• The problem: Below are the entries; give again exactly the lines from the one mentioning "Location: The Colony, TX" through the one mentioning "Our iRAIL™ System is a LED", inclusive.

____ Provided records

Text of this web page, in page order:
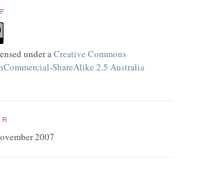
under aCreative Commons
ShareAlike 2.5 Australia
2007
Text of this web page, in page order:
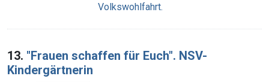
Volkswohlfahrt.
13. "Frauen schaffen für Euch". NSV-
Kindergärtnerin
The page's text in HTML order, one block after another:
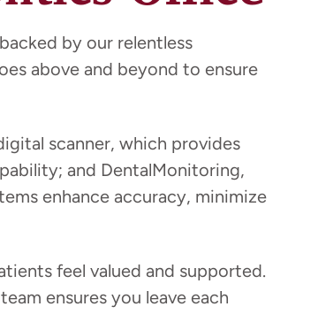
by our relentless
above and beyond to ensure
scanner, which provides
and DentalMonitoring,
enhance accuracy, minimize
feel valued and supported.
ensures you leave each
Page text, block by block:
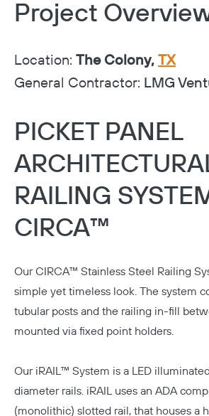
Project
Location: The Colony, TX
General Contractor: LMG
PICKET PANEL
RAILING
CIRCA™
OurCIRCA™ Stainless Steel Railing
simple yet timeless look. The system
tubular posts and the railing in-fill
mounted via fixed point holders.
Our iRAIL™ System is a LED
diameter rails. iRAIL uses an ADA
(monolithic) slotted rail, that houses a
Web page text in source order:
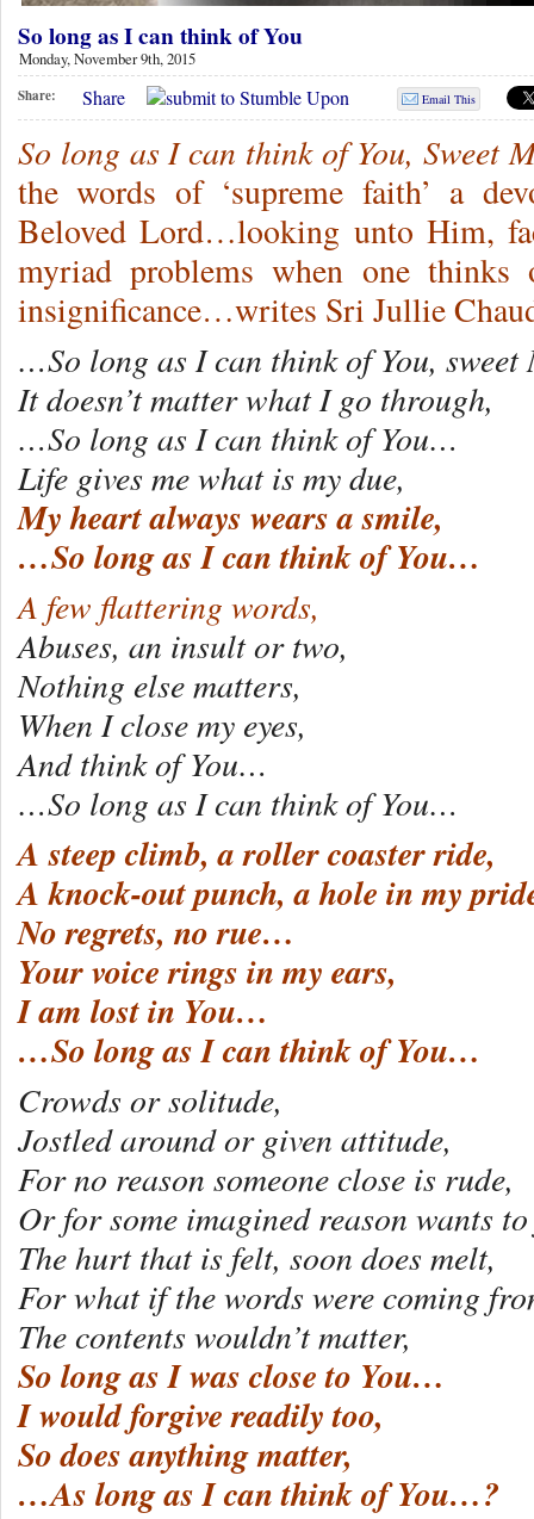
So long as I can think of You
Monday, November 9th, 2015
Share: Share Email This
So long as I can think of You, Sweet
the words of ‘supreme faith’ a
Beloved Lord…looking unto Him,
myriad problems when one
insignificance…writes Sri Jullie
…So long as I can think of You,
It doesn’t matter what I go through,
…So long as I can think of You…
Life gives me what is my due,
My heart always wears a smile,
…So long as I can think of You…
A few flattering words,
Abuses, an insult or two,
Nothing else matters,
When I close my eyes,
And think of You…
…So long as I can think of You…
A steep climb, a roller coaster ride,
A knock-out punch, a hole in my
No regrets, no rue…
Your voice rings in my ears,
I am lost in You…
…So long as I can think of You…
Crowds or solitude,
Jostled around or given attitude,
For no reason someone close is rude,
Or for some imagined reason wants
The hurt that is felt, soon does melt,
For what if the words were coming
The contents wouldn’t matter,
So long as I was close to You…
I would forgive readily too,
So does anything matter,
…As long as I can think of You…?

________

• Task result:
Location: The Colony, TX
General Contractor: LMG
PICKET PANEL
RAILING
CIRCA™
OurCIRCA™ Stainless Steel Railing
simple yet timeless look. The system
tubular posts and the railing in-fill
mounted via fixed point holders.
Our iRAIL™ System is a LED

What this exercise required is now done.